In 2009, Linderman became the founder and leader of the Latvian political party The 13 January Movement.
In 2011, he was the co-founder of an NGO called "Mother Tongue" that initiated the unsuccessful constitutional referendum for making Russian a second state language in Latvia. On July 16, 2012, Linderman renamed The 13 January Movement to For the Native Language! and registered it as a political party. Soon after, he called his supporters to boycott SEB banka for refusing to open a bank account for the party.

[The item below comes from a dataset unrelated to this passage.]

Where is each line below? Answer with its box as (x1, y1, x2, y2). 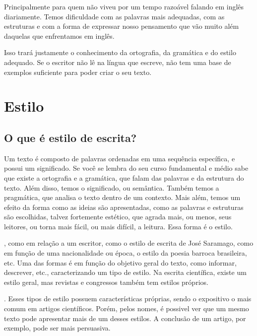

In 2013, Linderman became the unofficial leader of a newly founded organization “Let’s Protect Our Children” that along with another organization called "Kin" began collecting signatures to initiate a referendum against "gay propaganda". In 2014, he and several other pro-Russian activists appeared in the Victory Day celebration at the Monument to the Liberators of Soviet Latvia and Riga from the German Fascist Invaders with flags of Donetsk People's Republic and expressed their support for the pro-Russian separatists.

On May 8, 2018, Linderman was arrested by the Security Police for a suspected incitement of national, ethnic and racial hatred, performing activities aimed against Latvia's independence, sovereignty, territorial integrity, state power and government structure, as well as organizing mass riots in a March 31 speech he gave at the "All-Latvian Parents Gathering" organized by the Latvian Russian Union. On May 10 Linderman was kept in custody, but finally released on May 22.